Dalam hal ini, seiring proses adaptasi para lansia pasca stroke lebih menggunakan gaya koping adaptif. Menurut peneliti perubahan gaya koping maladaptif ke adaptif dapat dipengaruhi lingkungan serta dukungan sosial yang diterima. Ibadah yang diadakan di area penelitian setiap 2 kali dalam seminggu serta kunjungan-kunjungan yang diterima dapat berpengaruh dalam perubahan gaya koping tersebut. Hasil sesuai dengan teori Lazarus, 1984 dalam Jaya (2015) yang menyatakan bahwa gaya koping individu dapat dipengaruhi oleh dukungan sosial yang diterima, dukungan ini meliputi dukungan pemenuhan kebutuhan emosional dan informasi pada diri individu yang diberikan keluarga, saudara, teman dan lingkungan sekitar tempat tinggal. Selain itu juga dukungan sosial merupakan faktor yang berperan dalam meningkatkan penerimaan diri pada penderita pasca stroke.

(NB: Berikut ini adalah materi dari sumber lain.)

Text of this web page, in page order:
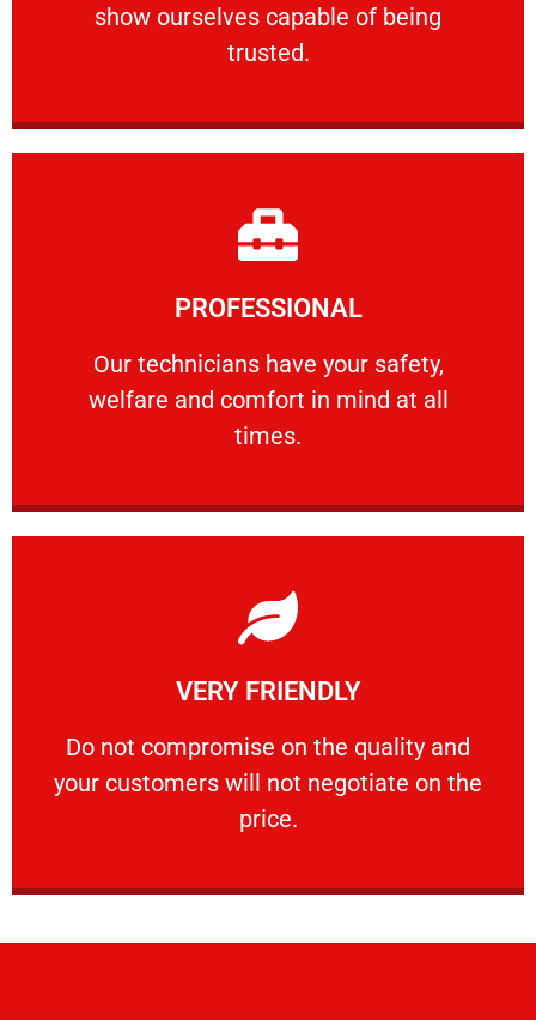
show ourselves capable of being
trusted.
RELIABLE
PROFESSIONAL
Our technicians have your safety,
welfare and comfort ​in mind at all
times.
PROFESSIONAL
Our technicians have your safety, welfare
Learn More
VERY FRIENDLY
​Do not compromise on the quality and
your customers will not negotiate on the
price.
VERY FRIENDLY
​Do not compromise on the quality and your
Learn More
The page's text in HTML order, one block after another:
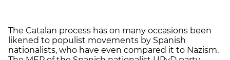
The Catalan process has on many occasions been
likened to populist movements by Spanish
nationalists, who have even compared it to Nazism.
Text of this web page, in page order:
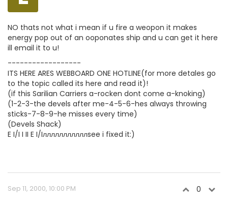
NO thats not what i mean if u fire a weopon it makes
energy pop out of an ooponates ship and u can get it here
ill email it to u!
------------------
ITS HERE ARES WEBBOARD ONE HOTLINE(for more detales go
to the topic called its here and read it)!
(if this Sarilian Carriers a-rocken dont come a-knoking)
(1-2-3-the devels after me-4-5-6-hes always throwing
sticks-7-8-9-he misses every time)
(Devels Shack)
E I/I I II E I/Iлллллллллллsee i fixed it:)
Sep 11, 2000, 10:00 PM 0
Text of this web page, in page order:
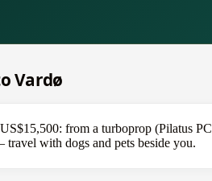
Vardø
from a turboprop (Pilatus
with dogs and pets beside you.
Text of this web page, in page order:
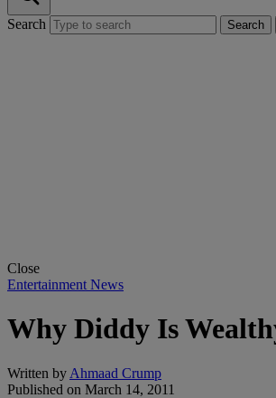
Search Search
Close
Entertainment News
Why Diddy Is
Written by Ahmaad Crump
Published on March 14, 2011
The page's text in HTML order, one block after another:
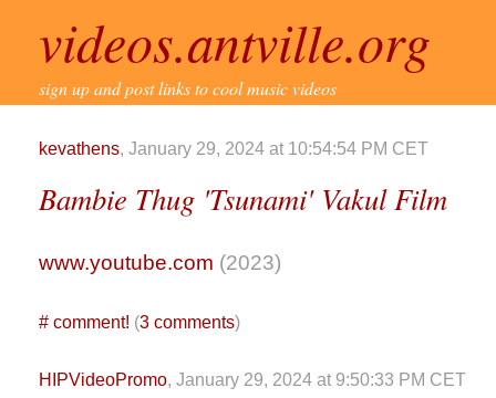
videos.antville.org
sign up and post links to cool music videos
kevathens, January 29, 2024 at 10:54:54 PM CET
Bambie Thug 'Tsunami' Vakul Film
www.youtube.com (2023)
# comment! (3 comments)
HIPVideoPromo, January 29, 2024 at 9:50:33 PM CET
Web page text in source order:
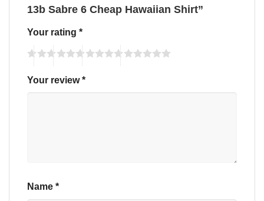
13b Sabre 6 Cheap Hawaiian Shirt”
Your rating *
Your review*
Name *
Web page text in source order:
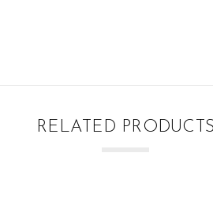
RELATED PRODUCTS
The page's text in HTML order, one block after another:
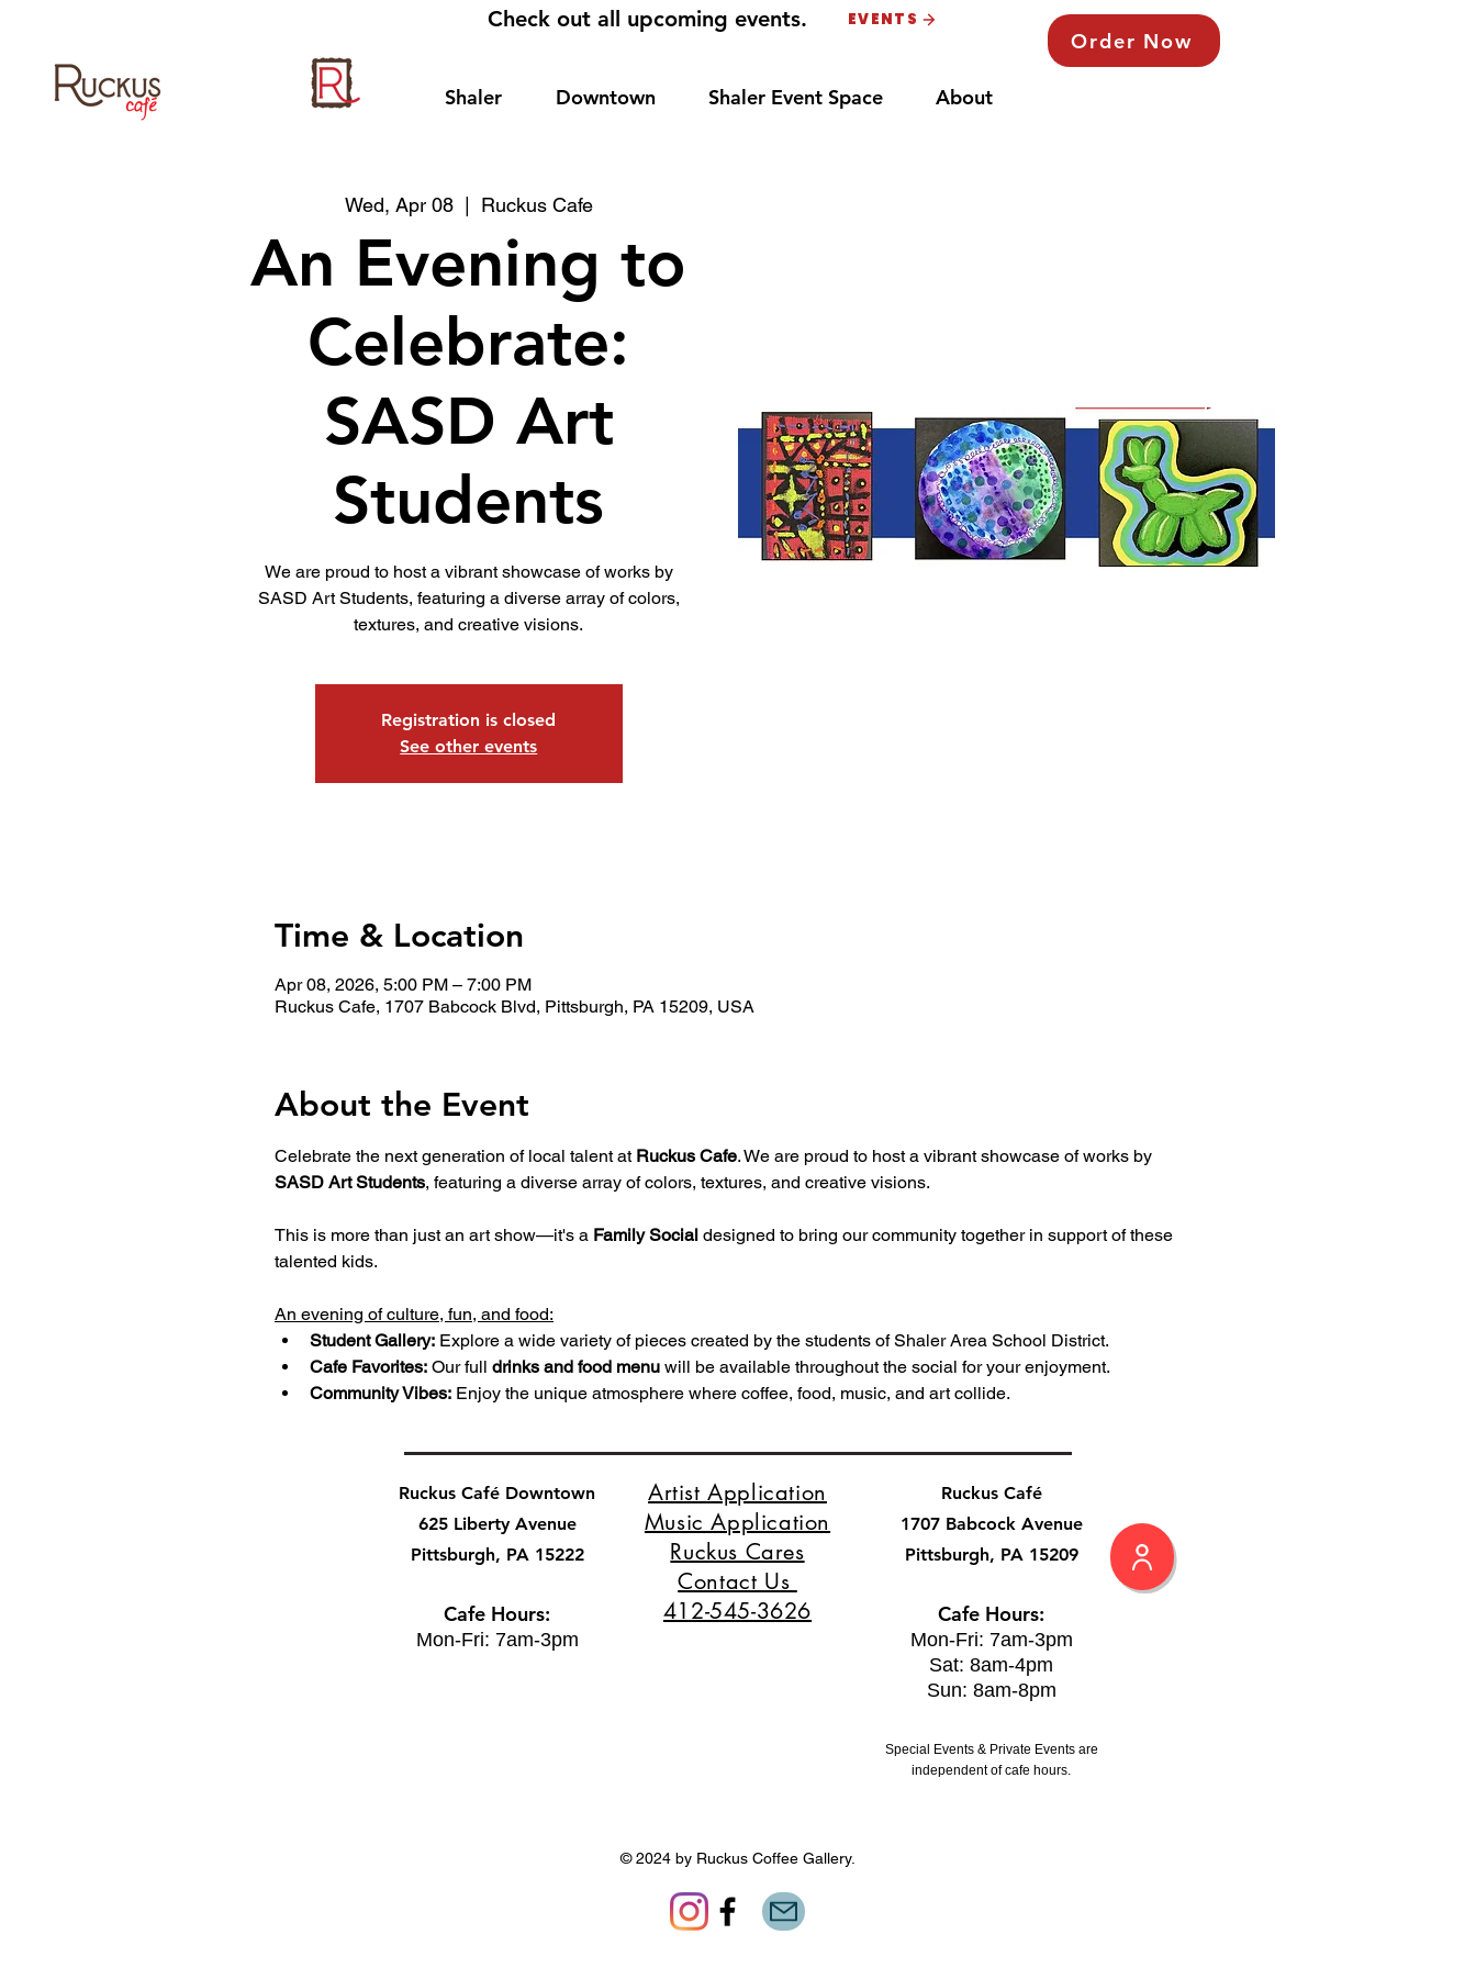
Check out all upcoming events. EVENTS
Order Now
Shaler Downtown Shaler Event Space About
Wed, Apr 08
  |
Ruckus Cafe
An Evening to
Celebrate:
SASD Art
Students
We are proud to host a vibrant showcase of works by
SASD Art Students, featuring a diverse array of colors,
textures, and creative visions.
Registration is closed
See other events
Time & Location
Apr 08, 2026, 5:00 PM – 7:00 PM
Ruckus Cafe, 1707 Babcock Blvd, Pittsburgh, PA 15209, USA
About the Event
Celebrate the next generation of local talent at Ruckus Cafe. We are proud to host a vibrant showcase of works by
SASD Art Students, featuring a diverse array of colors, textures, and creative visions.
This is more than just an art show—it's a Family Social designed to bring our community together in support of these
talented kids.
An evening of culture, fun, and food:
Student Gallery: Explore a wide variety of pieces created by the students of Shaler Area School District.
Cafe Favorites: Our full drinks and food menu will be available throughout the social for your enjoyment.
Community Vibes: Enjoy the unique atmosphere where coffee, food, music, and art collide.
Ruckus Café Downtown
625 Liberty Avenue
Pittsburgh, PA 15222
Cafe Hours:
Mon-Fri: 7am-3pm
Artist Application
Music Application
Ruckus Cares
Contact Us
412-545-3626
Ruckus Café
1707 Babcock Avenue
Pittsburgh, PA 15209
Cafe Hours:
Mon-Fri: 7am-3pm
Sat: 8am-4pm
Sun: 8am-8pm
Special Events & Private Events are
independent of cafe hours.
© 2024 by Ruckus Coffee Gallery.

Hasil penelitian juga menunjukan bahwa peran orang tinggal dengan lansia di panti peran yang lebih banyak dalam proses penerimaan diri pada lansia pasca stroke karena dalam kesehariannya lansia di panti setiap harinya bersama penghuni panti. Proses penerimaan diri didukung juga dari kunjungan-kunjungan luar panti seperti pastor dan pendeta dalam pemenuhan kebutuhan spiritual mereka. Berdasarkan dari hasil pernyataan diatas bahwa dukungan orang yang ada disekitar mereka mempunyai peran yang lebih tinggi dalam proses penerimaan lansia pasca stroke.

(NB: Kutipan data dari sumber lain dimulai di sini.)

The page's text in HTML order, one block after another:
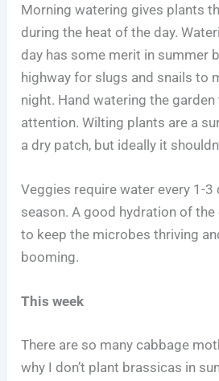
Morning watering gives plants
during the heat of the day.
day has some merit in summer
highway for slugs and snails to
night. Hand watering the
attention. Wilting plants are a
a dry patch, but ideally it
Veggies require water every 1-3
season. A good hydration of
to keep the microbes thriving
booming.
This week
There are so many cabbage
why I don’t plant brassicas in
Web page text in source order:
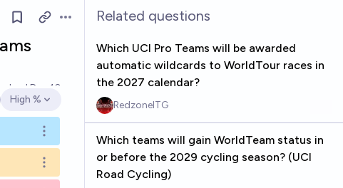
Open options
Dec 10
Open options
High %
Open options
Open options
Related questions
Which UCI Pro Teams will be awarded
automatic wildcards to WorldTour races in
the 2027 calendar?
RedzoneITG
Which teams will gain WorldTeam status in
or before the 2029 cycling season? (UCI
Road Cycling)
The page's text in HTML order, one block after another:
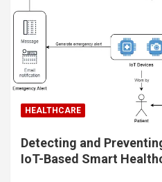
HEALTHCARE
Detecting and
IoT-Based Smart
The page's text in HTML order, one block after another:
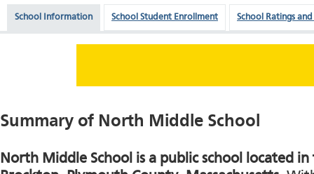
School Information School Student Enrollment School Ratings and
Summary of North Middle School
North Middle School is a public school located
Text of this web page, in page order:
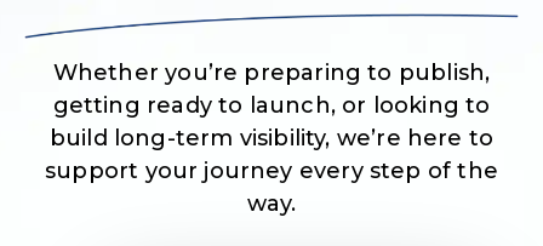
Whether you’re preparing to publish,
getting ready to launch, or looking to
build long-term visibility, we’re here to
support your journey every step of the
way.

Didukung oleh penelitian yang dilakukan Masyitnah (2012) yang menyatakan bahwa ada hubungan antara dukungan sosial dan penerimaan diri pada penderita pasca stroke. Artinya ada hubungan positif antara dukungan sosial dengan penerimaan diri, semakin tinggi dukungan sosial yang diberikan pada penderita pasca stroke, maka semakin tinggi pula penerimaan diri yang dimunculkan oleh penderita dan sebaliknya, semakin rendah dukungan sosial yang diberiksn maka semakin rendah pula penerimaan diri yang dimunculkan penderita pasca stroke.